_Description of the task_: Beginning with the line where "integer variables not" appears, please restate each line of the records below word for word until the last one, inclusive, and nothing else.

_Data to process_:
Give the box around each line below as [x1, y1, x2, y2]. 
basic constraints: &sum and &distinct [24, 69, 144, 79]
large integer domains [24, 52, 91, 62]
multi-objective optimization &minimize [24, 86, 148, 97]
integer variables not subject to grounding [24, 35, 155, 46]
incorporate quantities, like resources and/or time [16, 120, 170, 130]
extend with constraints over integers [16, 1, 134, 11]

_Answer_:
integer variables not subject to grounding [24, 35, 155, 46]
incorporate quantities, like resources and/or time [16, 120, 170, 130]
extend with constraints over integers [16, 1, 134, 11]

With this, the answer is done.